En niños, además, puede afectar al crecimiento.

Por eso, cuanto antes se detecta, mejor.

Entonces… ¿se puede tratar con alineadores?

Sí, en muchos casos. Pero con matices.

Los alineadores han evolucionado mucho y permiten tratar cada vez más situaciones.

Sin embargo, no todos los casos de mordida cruzada son iguales.

Casos en los que sí pueden funcionar bien

Los alineadores pueden ser muy eficaces cuando:

  • La mordida cruzada es dental.
  • No hay un problema óseo importante.
  • Existe suficiente margen de movimiento.
  • El paciente colabora correctamente.

En estos casos, los alineadores pueden:

  • Mover dientes hacia su posición correcta.
  • Corregir la relación entre arcadas.
  • Mejorar la oclusión.

Casos en los que necesitamos algo más

Cuando el problema es esquelético, especialmente en niños o adolescentes en crecimiento, puede ser necesario:

  • Expandir el maxilar.
  • Crear espacio.
  • Guiar el desarrollo óseo.

Aquí, los alineadores por sí solos pueden no ser suficientes.

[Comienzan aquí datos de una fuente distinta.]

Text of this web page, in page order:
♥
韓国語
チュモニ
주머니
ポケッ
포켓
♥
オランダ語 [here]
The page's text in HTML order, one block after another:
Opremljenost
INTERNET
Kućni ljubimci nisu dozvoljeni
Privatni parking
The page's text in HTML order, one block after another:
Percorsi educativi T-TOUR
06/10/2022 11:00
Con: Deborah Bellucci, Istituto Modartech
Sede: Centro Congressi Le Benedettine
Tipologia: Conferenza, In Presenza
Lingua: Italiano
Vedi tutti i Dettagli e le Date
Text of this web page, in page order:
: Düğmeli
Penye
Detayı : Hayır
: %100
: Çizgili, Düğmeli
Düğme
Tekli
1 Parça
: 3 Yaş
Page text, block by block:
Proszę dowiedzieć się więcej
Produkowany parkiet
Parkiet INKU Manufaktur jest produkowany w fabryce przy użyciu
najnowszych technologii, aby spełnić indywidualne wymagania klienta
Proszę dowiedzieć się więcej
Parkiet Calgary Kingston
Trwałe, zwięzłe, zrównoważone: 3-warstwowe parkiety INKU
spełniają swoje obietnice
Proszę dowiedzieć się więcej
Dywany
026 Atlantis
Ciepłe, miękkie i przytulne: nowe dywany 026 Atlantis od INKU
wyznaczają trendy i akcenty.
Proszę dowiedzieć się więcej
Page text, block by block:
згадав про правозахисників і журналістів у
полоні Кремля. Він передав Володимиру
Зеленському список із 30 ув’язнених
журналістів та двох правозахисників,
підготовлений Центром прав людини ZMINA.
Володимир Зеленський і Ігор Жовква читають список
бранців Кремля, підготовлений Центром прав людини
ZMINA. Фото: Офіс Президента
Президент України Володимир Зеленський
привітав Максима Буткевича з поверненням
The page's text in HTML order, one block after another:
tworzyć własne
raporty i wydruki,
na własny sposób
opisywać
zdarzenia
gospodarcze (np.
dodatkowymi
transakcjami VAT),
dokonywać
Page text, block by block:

Y se pueden combinar con otros tratamientos.

El papel de la expansión maxilar

Uno de los tratamientos más habituales en mordidas cruzadas es la expansión del maxilar superior. ¿Por qué?

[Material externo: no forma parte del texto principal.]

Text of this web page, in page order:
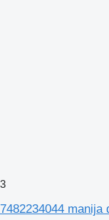
3
7482234044 manija
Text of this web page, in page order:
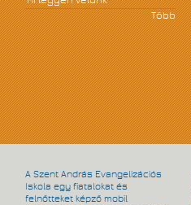
Több
A Szent András Evangelizációs
Iskola egy fiatalokat és
felnőtteket képző mobil
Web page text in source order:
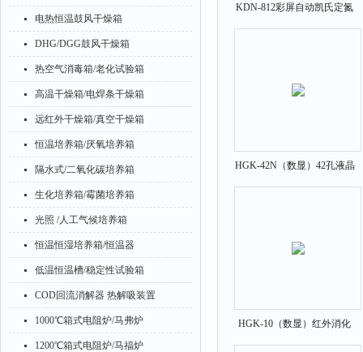
电热恒温鼓风干燥箱
DHG/DGG鼓风干燥箱
热空气消毒箱/老化试验箱
高温干燥箱/电焊条干燥箱
远红外干燥箱/真空干燥箱
恒温培养箱/厌氧培养箱
隔水式/二氧化碳培养箱
生化培养箱/霉菌培养箱
光照 /人工气候培养箱
恒温恒湿培养箱/恒温器
低温恒温槽/稳定性试验箱
COD回流消解器 热解吸装置
1000℃箱式电阻炉/马弗炉
1200℃箱式电阻炉/马福炉
KDN-812彩屏自动凯氏定氮
仪0.1mg～240mg氮
HGK-42N（数显）42孔液晶
红外消化炉
HGK-10（数显）红外消化
炉土壤/矿石等检测
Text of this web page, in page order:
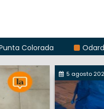
Odarda reclamó
5 agosto
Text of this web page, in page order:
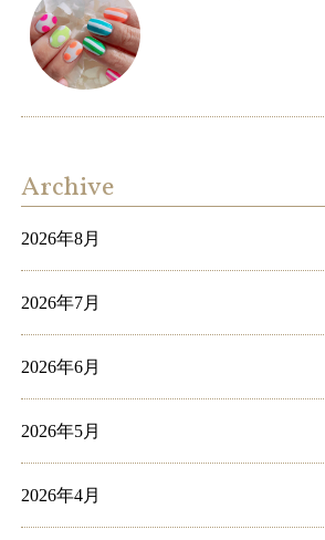
Archive
2026年8月
2026年7月
2026年6月
2026年5月
2026年4月
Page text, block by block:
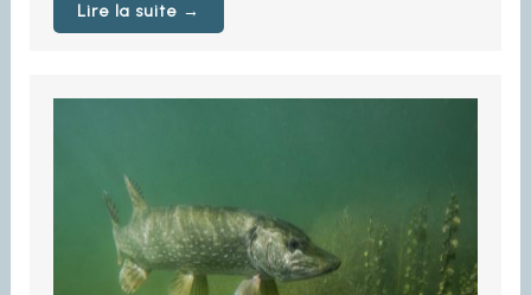
Lire la suite →
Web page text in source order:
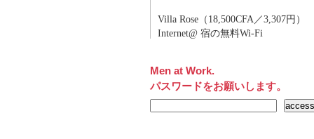
Villa Rose（18,500CFA／3,307円）
Internet@ 宿の無料Wi-Fi
Men at Work.
パスワードをお願いします。
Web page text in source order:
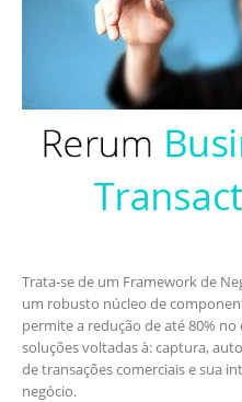
Trata-se de um Framework de
um robusto núcleo de
permite a redução de até 80%
soluções voltadas à: captura,
de transações comerciais e sua
negócio.
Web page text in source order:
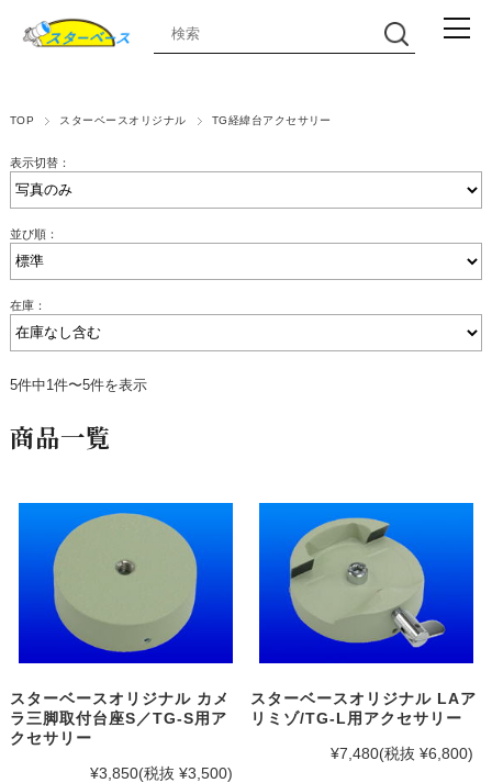
TOP スターベースオリジナル TG経緯台アクセサリー
表示切替：
並び順：
在庫：
5件中1件〜5件を表示
商品一覧
スターベースオリジナル カメ
ラ三脚取付台座S／TG-S用ア
クセサリー
¥3,850(税抜 ¥3,500)
スターベースオリジナル LAア
リミゾ/TG-L用アクセサリー
¥7,480(税抜 ¥6,800)
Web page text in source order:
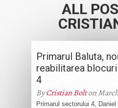
ALL
Primarul Baluta,
reabilitarea
4
ByCristian Bolton
Primarul sectorului 4,
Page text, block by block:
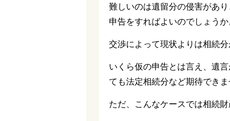
難しいのは遺留分の侵害があ
申告をすればよいのでしょうか
交渉によって現状よりは相続
いくら仮の申告とは言え、遺
ても法定相続分など期待でき
ただ、こんなケースでは相続
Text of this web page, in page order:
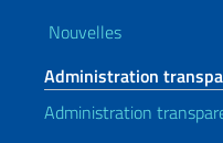
Nouvelles
Administration
Administration
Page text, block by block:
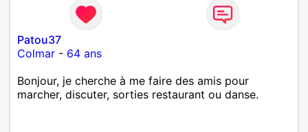
Patou37
Colmar - 64 ans
Bonjour, je cherche à me faire des amis pour
marcher, discuter, sorties restaurant ou danse.
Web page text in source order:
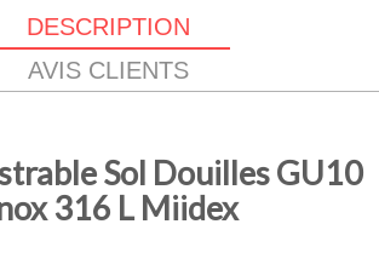
DESCRIPTION
AVIS CLIENTS
Sol Douilles GU10
316 L Miidex
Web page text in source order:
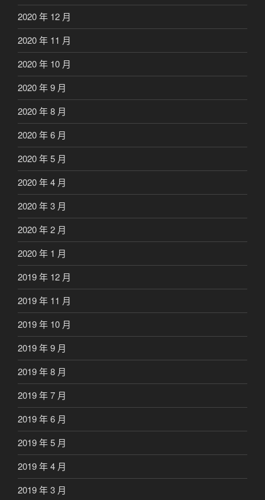
2020 年 12 月
2020 年 11 月
2020 年 10 月
2020 年 9 月
2020 年 8 月
2020 年 6 月
2020 年 5 月
2020 年 4 月
2020 年 3 月
2020 年 2 月
2020 年 1 月
2019 年 12 月
2019 年 11 月
2019 年 10 月
2019 年 9 月
2019 年 8 月
2019 年 7 月
2019 年 6 月
2019 年 5 月
2019 年 4 月
2019 年 3 月
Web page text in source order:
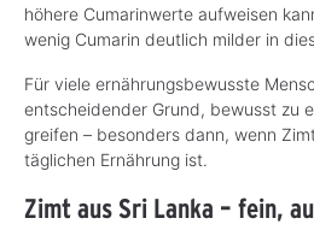
höhere Cumarinwerte aufweisen
wenig Cumarin deutlich milder in
Für viele ernährungsbewusste
entscheidender Grund, bewusst zu
greifen – besonders dann, wenn
täglichen Ernährung ist.
Zimt aus Sri Lanka – fein,
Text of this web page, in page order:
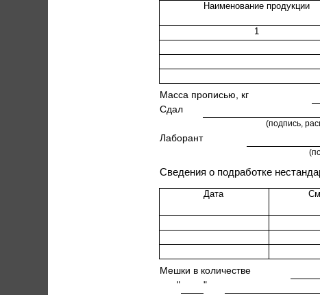
Наименование продукции
1
Масса прописью, кг
Сдал
(подпись,
Лаборант
Сведения о подработке
Дата
Мешки в количестве
"
"
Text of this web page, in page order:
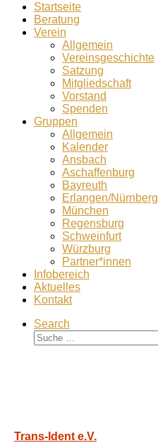
Startseite
Beratung
Verein
Allgemein
Vereins­geschichte
Satzung
Mitglied­schaft
Vorstand
Spenden
Gruppen
Allgemein
Kalender
Ansbach
Aschaffenburg
Bayreuth
Erlangen/Nürnberg
München
Regensburg
Schweinfurt
Würzburg
Partner*innen
Infobereich
Aktuelles
Kontakt
Search
Suche
Trans-Ident e.V.

Porque muchas mordidas cruzadas están relacionadas con un paladar estrecho.

Cuando el maxilar no se desarrolla correctamente:

  • Falta espacio.
  • Los dientes no tienen dónde colocarse.
  • La mordida se altera.

En niños, esto puede corregirse aprovechando el crecimiento.

Y aquí es donde entra el enfoque interceptivo.

¿Se pueden usar alineadores en niños con mordida cruzada?

Sí, pero siempre dentro de una planificación adecuada.

En algunos casos, los alineadores pueden:

  • Ayudar en la expansión.
  • Corregir posiciones dentales.
  • Acompañar el crecimiento.

Pero en otros, se combinan con aparatos específicos de expansión.

Porque lo importante no es la herramienta.

Es el diagnóstico.

En adultos, ¿también se puede?

Sí, pero con limitaciones.

En adultos:

  • El crecimiento ya ha finalizado.
  • El hueso es más rígido.
  • Las posibilidades de expansión son menores.

Aun así, muchos casos de mordida cruzada pueden tratarse con alineadores.

Y en situaciones más complejas, se pueden combinar con otras técnicas.

El error más común

Pensar que todos los casos se pueden resolver igual.

Cada mordida cruzada tiene una causa.

Y si no tratamos la causa, el resultado puede no ser estable.

Por ejemplo:

  • Corregir dientes sin expandir un maxilar estrecho.
  • Alinear sin mejorar la función.

Puede llevar a recidivas.

La importancia del diagnóstico

Antes de decidir el tratamiento, es imprescindible valorar:

  • Tipo de mordida cruzada.
  • Edad del paciente.
  • Estado del hueso.
  • Función (respiración, masticación, lengua).
  • Hábitos.

Sin esto, elegir alineadores o cualquier otro sistema es precipitado.

Función y mordida cruzada

Muchas mordidas cruzadas no son solo estructurales.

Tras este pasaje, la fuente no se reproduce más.